=== Task requirements ===
Scan the records below for the line with "Proof. [enumi: 6.6-1] 。 方程式は各 (6, 3, 153, 17)" and the line with "となるので、これを (6, 90, 93, 104)". Repeat those two lines and every line between them exactly, and nothing else.

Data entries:
============================================================

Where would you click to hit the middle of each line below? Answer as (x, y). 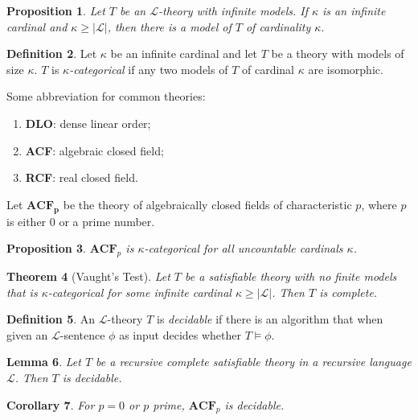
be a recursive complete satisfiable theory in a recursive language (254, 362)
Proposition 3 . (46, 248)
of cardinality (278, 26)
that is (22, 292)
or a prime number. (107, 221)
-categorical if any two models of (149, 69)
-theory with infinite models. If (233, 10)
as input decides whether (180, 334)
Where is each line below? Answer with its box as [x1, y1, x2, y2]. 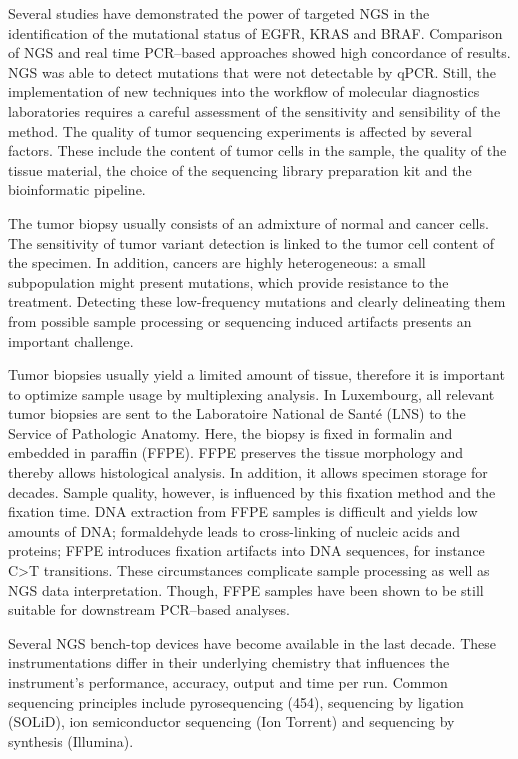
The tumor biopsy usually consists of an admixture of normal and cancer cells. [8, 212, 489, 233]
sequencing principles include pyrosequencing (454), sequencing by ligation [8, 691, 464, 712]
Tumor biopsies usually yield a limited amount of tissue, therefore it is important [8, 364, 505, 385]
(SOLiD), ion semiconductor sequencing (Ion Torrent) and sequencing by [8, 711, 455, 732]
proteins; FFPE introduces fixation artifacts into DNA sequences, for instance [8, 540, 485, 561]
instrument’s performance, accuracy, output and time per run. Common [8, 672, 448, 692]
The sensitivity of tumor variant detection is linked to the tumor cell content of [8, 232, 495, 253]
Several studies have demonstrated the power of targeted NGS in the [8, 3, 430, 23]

============================================================

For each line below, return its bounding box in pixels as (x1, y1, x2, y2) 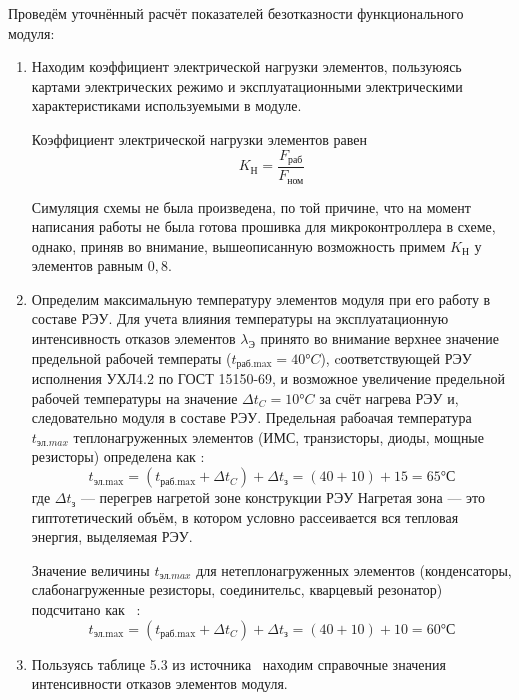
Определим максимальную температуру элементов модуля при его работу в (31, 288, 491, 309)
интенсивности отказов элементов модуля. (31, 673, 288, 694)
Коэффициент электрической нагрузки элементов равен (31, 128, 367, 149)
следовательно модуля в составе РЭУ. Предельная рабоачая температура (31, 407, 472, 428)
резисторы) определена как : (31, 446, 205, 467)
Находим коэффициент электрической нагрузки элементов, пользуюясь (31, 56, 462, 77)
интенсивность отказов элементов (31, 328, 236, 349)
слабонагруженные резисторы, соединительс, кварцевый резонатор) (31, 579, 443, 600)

============================================================

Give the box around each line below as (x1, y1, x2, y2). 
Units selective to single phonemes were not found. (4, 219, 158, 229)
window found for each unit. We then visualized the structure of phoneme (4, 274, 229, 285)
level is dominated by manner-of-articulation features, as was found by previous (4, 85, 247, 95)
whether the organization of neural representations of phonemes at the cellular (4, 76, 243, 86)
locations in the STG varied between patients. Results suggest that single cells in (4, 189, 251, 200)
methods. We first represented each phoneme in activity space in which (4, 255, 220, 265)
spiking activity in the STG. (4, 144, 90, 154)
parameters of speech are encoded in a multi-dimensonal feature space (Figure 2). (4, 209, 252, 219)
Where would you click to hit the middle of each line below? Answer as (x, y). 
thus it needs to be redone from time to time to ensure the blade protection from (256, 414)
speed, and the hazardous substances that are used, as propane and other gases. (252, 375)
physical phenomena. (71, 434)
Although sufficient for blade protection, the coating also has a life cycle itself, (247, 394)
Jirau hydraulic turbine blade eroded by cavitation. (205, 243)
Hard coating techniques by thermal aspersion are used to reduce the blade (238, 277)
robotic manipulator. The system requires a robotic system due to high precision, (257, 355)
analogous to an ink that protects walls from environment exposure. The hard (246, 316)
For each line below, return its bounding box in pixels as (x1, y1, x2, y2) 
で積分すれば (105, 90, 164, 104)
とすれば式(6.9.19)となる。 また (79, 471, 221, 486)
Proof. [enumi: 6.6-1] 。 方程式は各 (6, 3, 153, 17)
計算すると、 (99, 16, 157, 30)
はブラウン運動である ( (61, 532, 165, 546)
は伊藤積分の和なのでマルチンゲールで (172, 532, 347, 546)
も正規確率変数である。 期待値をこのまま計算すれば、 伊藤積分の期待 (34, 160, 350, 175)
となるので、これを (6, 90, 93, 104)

============================================================

=== Result ===
Proof. [enumi: 6.6-1] 。 方程式は各 (6, 3, 153, 17)
計算すると、 (99, 16, 157, 30)
はブラウン運動である ( (61, 532, 165, 546)
は伊藤積分の和なのでマルチンゲールで (172, 532, 347, 546)
も正規確率変数である。 期待値をこのまま計算すれば、 伊藤積分の期待 (34, 160, 350, 175)
となるので、これを (6, 90, 93, 104)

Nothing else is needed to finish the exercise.